What is being asked: Only the text of the records belongs in the answer; the pictures must be dropped.

The input:
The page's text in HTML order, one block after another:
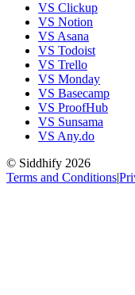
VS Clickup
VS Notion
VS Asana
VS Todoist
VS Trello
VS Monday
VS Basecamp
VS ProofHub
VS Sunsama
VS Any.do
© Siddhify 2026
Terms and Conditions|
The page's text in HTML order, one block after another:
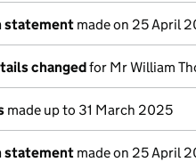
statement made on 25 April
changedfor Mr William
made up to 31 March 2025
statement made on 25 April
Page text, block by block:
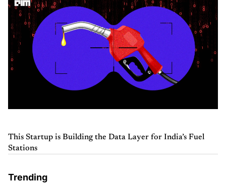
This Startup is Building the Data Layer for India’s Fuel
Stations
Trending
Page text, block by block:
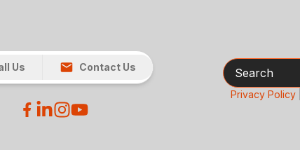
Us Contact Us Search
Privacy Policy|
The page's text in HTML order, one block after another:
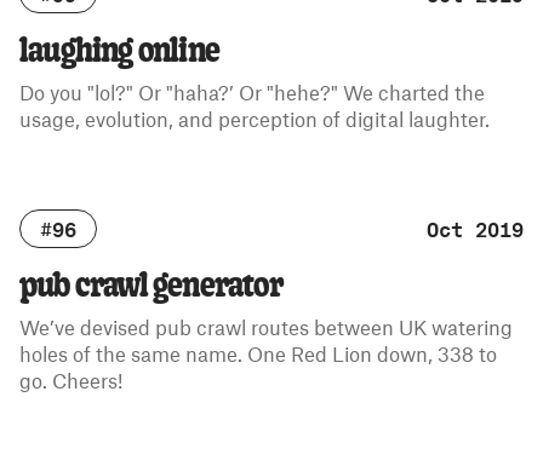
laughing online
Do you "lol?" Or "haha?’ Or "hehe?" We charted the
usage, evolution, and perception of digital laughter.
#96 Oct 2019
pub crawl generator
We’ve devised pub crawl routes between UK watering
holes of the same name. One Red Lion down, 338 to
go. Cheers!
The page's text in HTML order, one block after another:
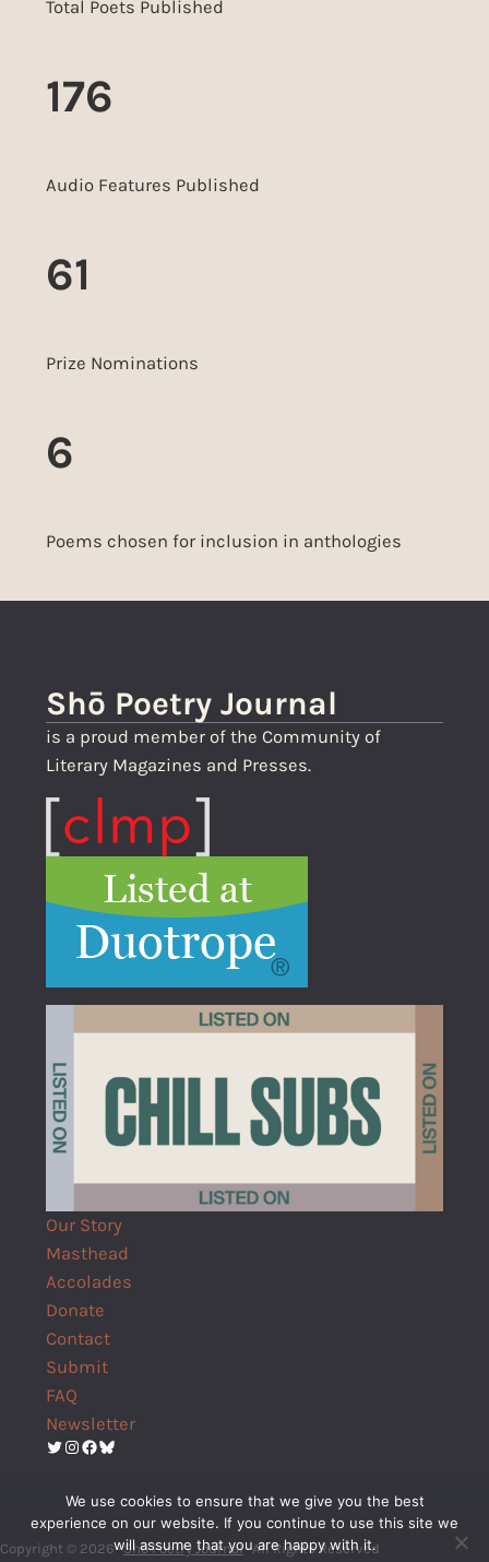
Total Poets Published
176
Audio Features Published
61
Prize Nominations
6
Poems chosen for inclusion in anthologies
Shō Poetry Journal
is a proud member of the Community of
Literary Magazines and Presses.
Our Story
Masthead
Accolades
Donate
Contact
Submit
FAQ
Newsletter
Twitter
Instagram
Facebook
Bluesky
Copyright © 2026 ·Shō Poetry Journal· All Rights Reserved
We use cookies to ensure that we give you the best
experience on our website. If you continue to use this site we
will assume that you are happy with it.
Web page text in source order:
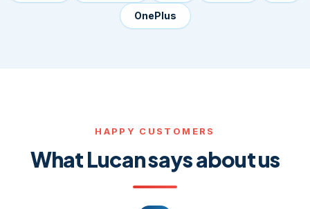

Solution for this task:
The page's text in HTML order, one block after another:
VS Clickup
VS Notion
VS Asana
VS Todoist
VS Trello
VS Monday
VS Basecamp
VS ProofHub
VS Sunsama
VS Any.do
© Siddhify 2026
Terms and Conditions|
The page's text in HTML order, one block after another:
statement made on 25 April
changedfor Mr William
made up to 31 March 2025
statement made on 25 April
Page text, block by block:
This Startup is Building the Data Layer for India’s Fuel
Stations
Trending
Page text, block by block:
Us Contact Us Search
Privacy Policy|
The page's text in HTML order, one block after another:
laughing online
Do you "lol?" Or "haha?’ Or "hehe?" We charted the
usage, evolution, and perception of digital laughter.
#96 Oct 2019
pub crawl generator
We’ve devised pub crawl routes between UK watering
holes of the same name. One Red Lion down, 338 to
go. Cheers!
The page's text in HTML order, one block after another:
Total Poets Published
176
Audio Features Published
61
Prize Nominations
6
Poems chosen for inclusion in anthologies
Shō Poetry Journal
is a proud member of the Community of
Literary Magazines and Presses.
Our Story
Masthead
Accolades
Donate
Contact
Submit
FAQ
Newsletter
Twitter
Instagram
Facebook
Bluesky
Copyright © 2026 ·Shō Poetry Journal· All Rights Reserved
We use cookies to ensure that we give you the best
experience on our website. If you continue to use this site we
will assume that you are happy with it.
Web page text in source order:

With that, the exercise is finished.